(Data under study)

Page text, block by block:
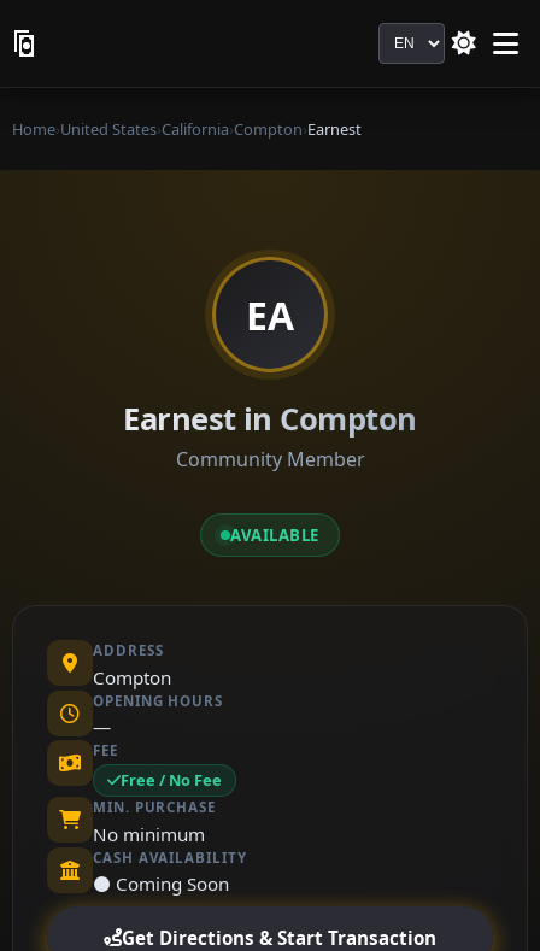
Language
Home›United States›California›Compton›Earnest
EA
Earnest in Compton
Community Member
AVAILABLE
ADDRESS
Compton
OPENING HOURS
—
FEE
Free / No Fee
MIN. PURCHASE
No minimum
CASH AVAILABILITY
⚫ Coming Soon
Get Directions & Start Transaction
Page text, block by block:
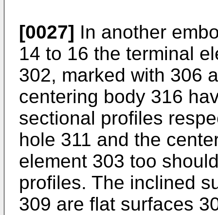
[0027] In another
14 to 16 the terminal
302, marked with 306
centering body 316
sectional profiles
hole 311 and the
element 303 too
profiles. The inclined
309 are flat surfaces
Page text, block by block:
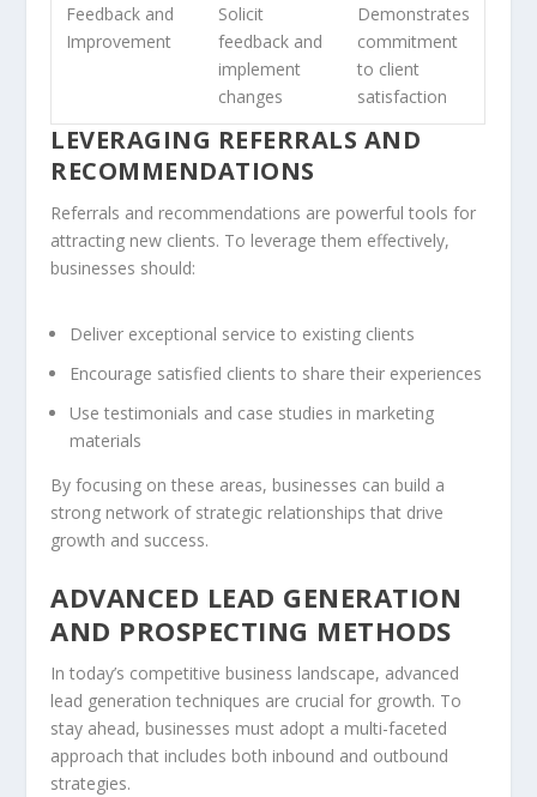
Feedback and
Improvement
Solicit
feedback and
implement
changes
Demonstrates
commitment
to client
satisfaction
LEVERAGING REFERRALS AND
RECOMMENDATIONS
Referrals and recommendations are powerful tools for
attracting new clients. To leverage them effectively,
businesses should:
Deliver exceptional service to existing clients
Encourage satisfied clients to share their experiences
Use testimonials and case studies in marketing
materials
By focusing on these areas, businesses can build a
strong network of strategic relationships that drive
growth and success.
ADVANCED LEAD GENERATION
AND PROSPECTING METHODS
In today’s competitive business landscape, advanced
lead generation techniques are crucial for growth. To
stay ahead, businesses must adopt a multi-faceted
approach that includes both inbound and outbound
strategies.
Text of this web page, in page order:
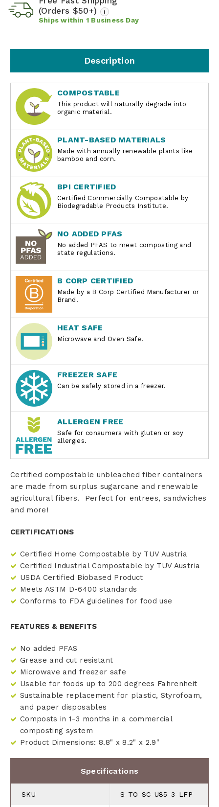
(Orders $50+)
i
Ships within 1 Business Day
Description
COMPOSTABLE
This product will naturally degrade into
organic material.
PLANT-BASED MATERIALS
Made with annually renewable plants like
bamboo and corn.
BPI CERTIFIED
Certified Commercially Compostable by
Biodegradable Products Institute.
NO ADDED PFAS
No added PFAS to meet composting and
state regulations.
B CORP CERTIFIED
Made by a B Corp Certified Manufacturer or
Brand.
HEAT SAFE
Microwave and Oven Safe.
FREEZER SAFE
Can be safely stored in a freezer.
ALLERGEN FREE
Safe for consumers with gluten or soy
allergies.
Certified compostable unbleached fiber containers
are made from surplus sugarcane and renewable
agricultural fibers. Perfect for entrees, sandwiches
and more!
CERTIFICATIONS
Certified Home Compostable by TUV Austria
Certified Industrial Compostable by TUV Austria
USDA Certified Biobased Product
Meets ASTM D-6400 standards
Conforms to FDA guidelines for food use
FEATURES & BENEFITS
No added PFAS
Grease and cut resistant
Microwave and freezer safe
Usable for foods up to 200 degrees Fahrenheit
Sustainable replacement for plastic, Styrofoam,
and paper disposables
Composts in 1-3 months in a commercial
composting system
Product Dimensions: 8.8" x 8.2" x 2.9"
Specifications
SKU S-TO-SC-U85-3-LFP
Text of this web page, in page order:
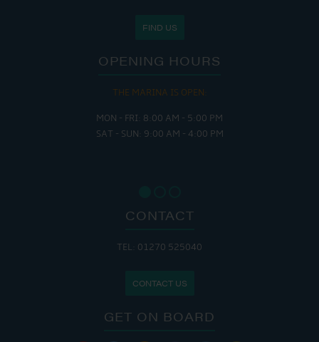
FIND US
OPENING HOURS
THE MARINA IS OPEN:
MON - FRI: 8:00 AM - 5:00 PM
SAT - SUN: 9:00 AM - 4:00 PM
CONTACT
TEL: 01270 525040
CONTACT US
GET ON BOARD
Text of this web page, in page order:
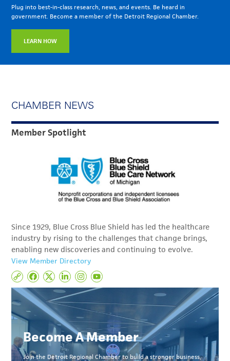
Plug into best-in-class research, news, and events. Be heard in
government. Become a member of the Detroit Regional Chamber.
LEARN HOW
CHAMBER NEWS
Member Spotlight
Since 1929, Blue Cross Blue Shield has led the healthcare
industry by rising to the challenges that change brings,
enabling new discoveries and continuing to evolve.
View Member Directory
Become A Member
Join the Detroit Regional Chamber to build a stronger business,
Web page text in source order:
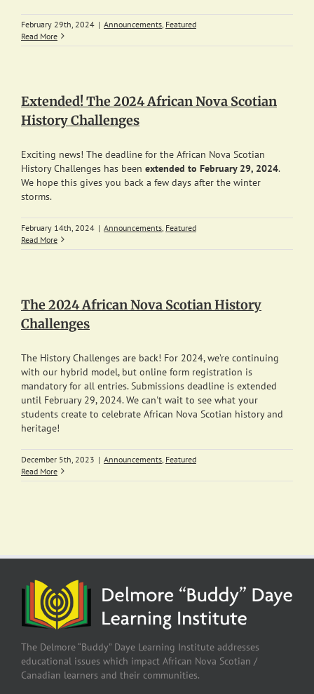
February 29th, 2024 | Announcements Featured
Read More
Extended! The 2024 African Nova Scotian
History Challenges
Exciting news! The deadline for the African Nova Scotian
History Challenges has been extended to February 29, 2024.
We hope this gives you back a few days after the winter
storms.
February 14th, 2024 | Announcements Featured
Read More
The 2024 African Nova Scotian History
Challenges
The History Challenges are back! For 2024, we’re continuing
with our hybrid model, but online form registration is
mandatory for all entries. Submissions deadline is extended
until February 29, 2024. We can't wait to see what your
students create to celebrate African Nova Scotian history and
heritage!
December 5th, 2023 | Announcements Featured
Read More
The Delmore “Buddy” Daye Learning Institute addresses
educational issues which impact African Nova Scotian /
Canadian learners and their communities.
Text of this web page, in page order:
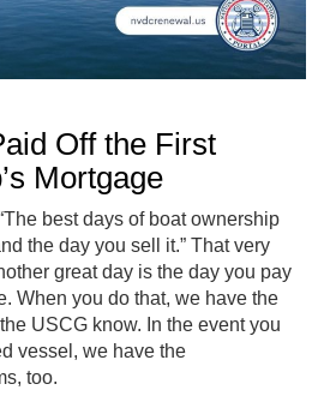
Off the First
Mortgage
best days of boat ownership
the day you sell it.” That very
great day is the day you pay
When you do that, we have the
USCG know. In the event you
vessel, we have the
too.
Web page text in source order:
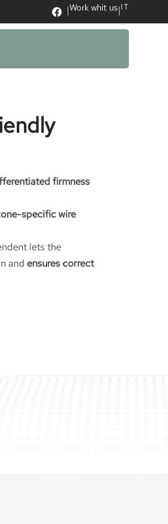
|Work whit us|IT
firmness
specific wire
lets the
and ensures correct
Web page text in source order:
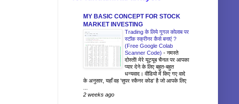
MY BASIC CONCEPT FOR STOCK
MARKET INVESTING
Trading के लिये गूगल कोलाब पर
स्टॉक स्क्रीनर कैसे बनाएं ?
(Free Google Colab
Scanner Code) - नमस्ते
दोस्तों! मेरे यूट्यूब चैनल पर आपका
प्यार देने के लिए बहुत-बहुत
धन्यवाद। वीडियो में किए गए वादे
के अनुसार, यहाँ वह 'सुपर स्कैनर कोड' है जो आपके लिए
2 weeks ago
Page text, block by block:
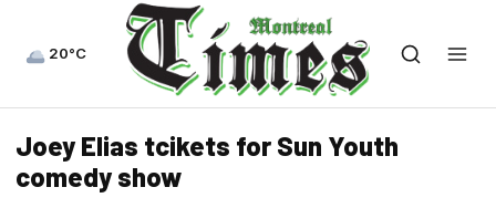
20°C
Joey Elias tcikets for Sun Youth
comedy show
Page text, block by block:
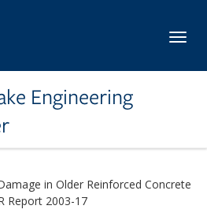
Engineering
in Older Reinforced Concrete
Report 2003-17
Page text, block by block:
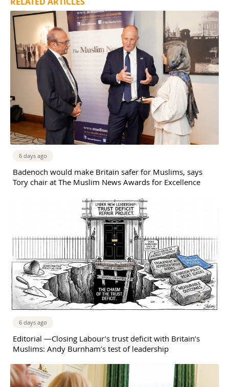
6 days ago
Badenoch would make Britain safer for Muslims, says
Tory chair at The Muslim News Awards for Excellence
6 days ago
Editorial —Closing Labour’s trust deficit with Britain’s
Muslims: Andy Burnham’s test of leadership
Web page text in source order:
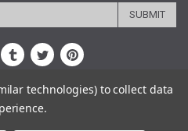
Terms & Conditions
technologies) to collect data
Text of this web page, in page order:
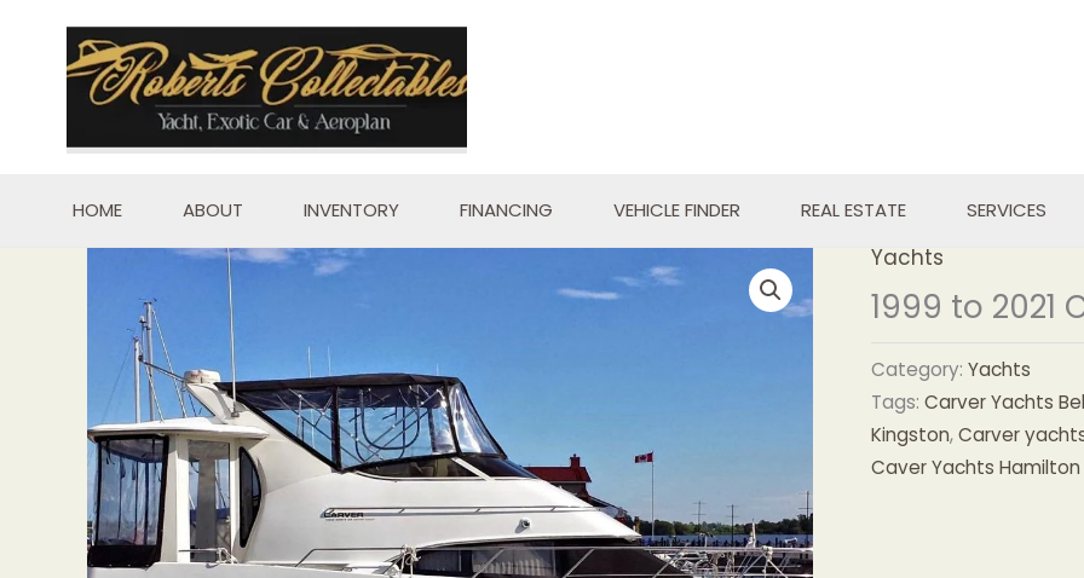
content
HOME ABOUT INVENTORY FINANCING VEHICLE FINDER REAL ESTATE SERVICES
Yachts
1999 to 2021
Category: Yachts
Tags: Carver Yachts
Kingston,Carver
Caver Yachts Hamilton
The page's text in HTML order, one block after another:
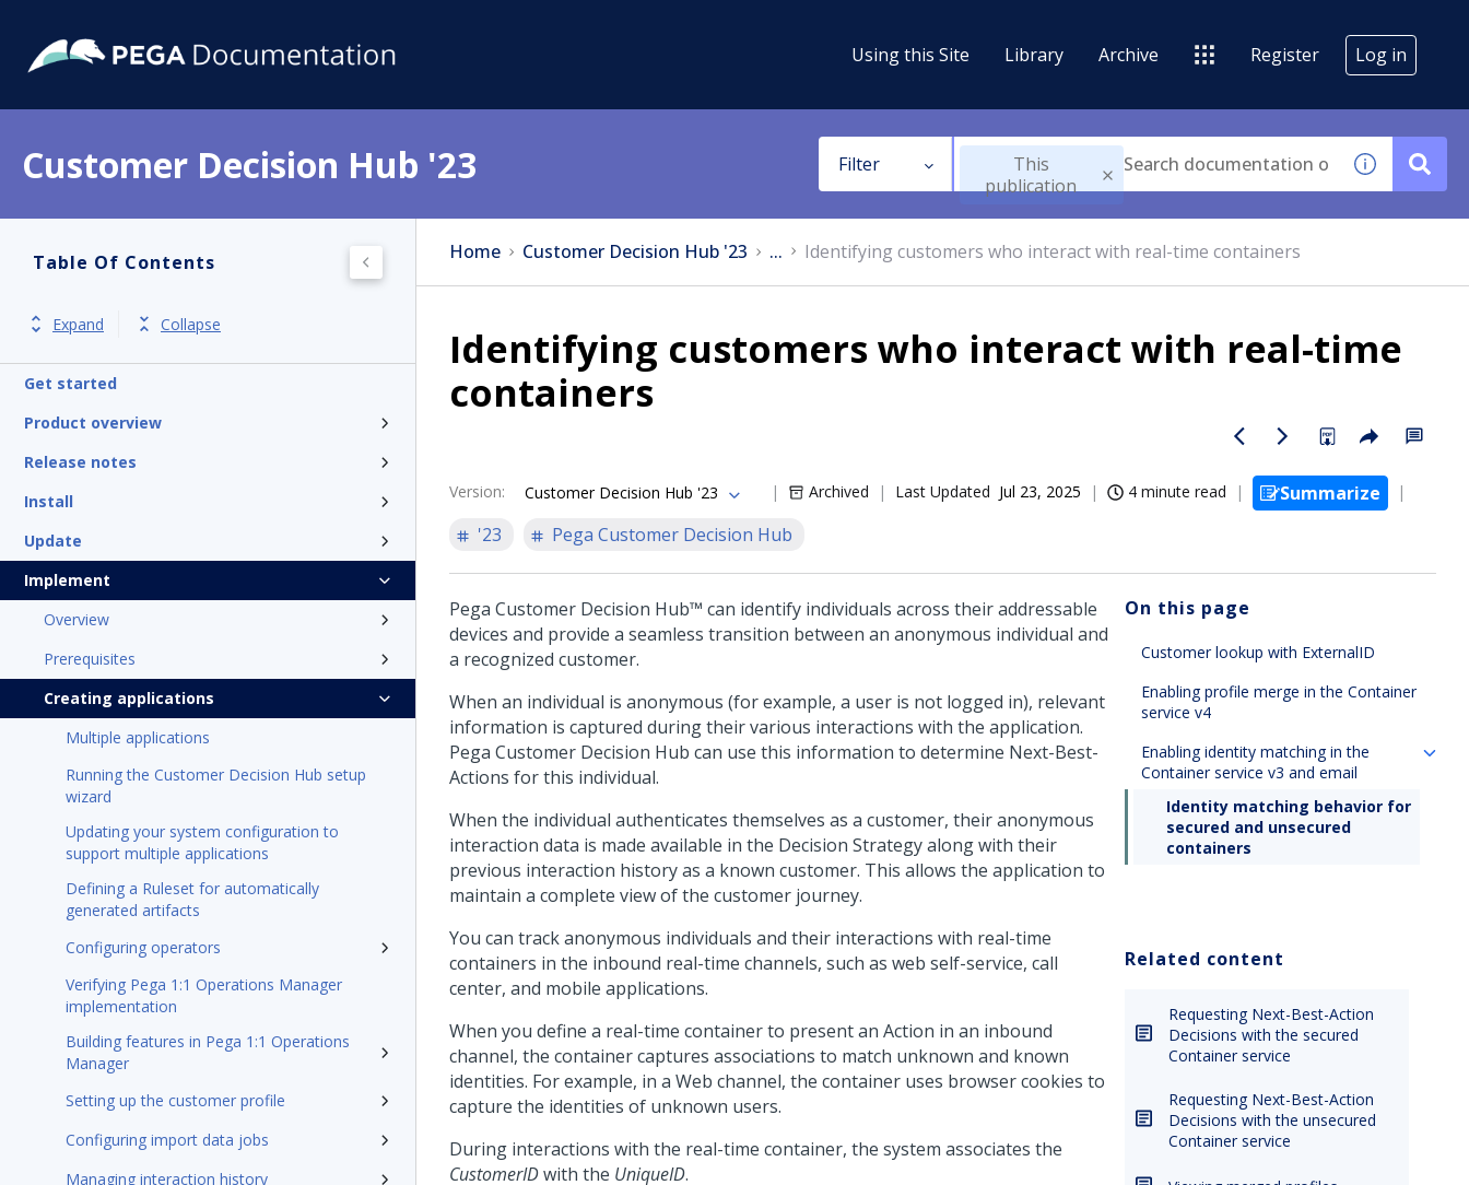
Using this Site Library Archive Register Log in
Customer Decision Hub '23 Filter
This
publication
Table Of Contents
Expand Collapse
Get started
Product overview
Release notes
Install
Update
Implement
Overview
Prerequisites
Creating applications
Multiple applications
Running the Customer Decision Hub setup
wizard
Updating your system configuration to
support multiple applications
Defining a Ruleset for automatically
generated artifacts
Configuring operators
Verifying Pega 1:1 Operations Manager
implementation
Building features in Pega 1:1 Operations
Manager
Setting up the customer profile
Configuring import data jobs
Managing interaction history
Home Customer Decision Hub '23 ... Identifying customers who interact with real-time containers
Identifying customers who interact with real-time
containers
Version: Customer Decision Hub '23 Archived Last Updated Jul 23, 2025 4 minute read
Summarize
'23
Pega Customer Decision Hub
Pega Customer Decision Hub™ can identify individuals across their addressable
devices and provide a seamless transition between an anonymous individual and
a recognized customer.
When an individual is anonymous (for example, a user is not logged in), relevant
information is captured during their various interactions with the application.
Pega Customer Decision Hub can use this information to determine Next-Best-
Actions for this individual.
When the individual authenticates themselves as a customer, their anonymous
interaction data is made available in the Decision Strategy along with their
previous interaction history as a known customer. This allows the application to
maintain a complete view of the customer journey.
You can track anonymous individuals and their interactions with real-time
containers in the inbound real-time channels, such as web self-service, call
center, and mobile applications.
When you define a real-time container to present an Action in an inbound
channel, the container captures associations to match unknown and known
identities. For example, in a Web channel, the container uses browser cookies to
capture the identities of unknown users.
During interactions with the real-time container, the system associates the
CustomerIDwith the UniqueID.
On this page
Customer lookup with ExternalID
Enabling profile merge in the Container
service v4
Enabling identity matching in the
Container service v3 and email
Identity matching behavior for
secured and unsecured
containers
Related content
Requesting Next-Best-Action
Decisions with the secured
Container service
Requesting Next-Best-Action
Decisions with the unsecured
Container service

(End Data under study)

Problem statement:
How many lines of these entries contain the string "Scotian"? Reply with the number alone.

Exercise solution:
5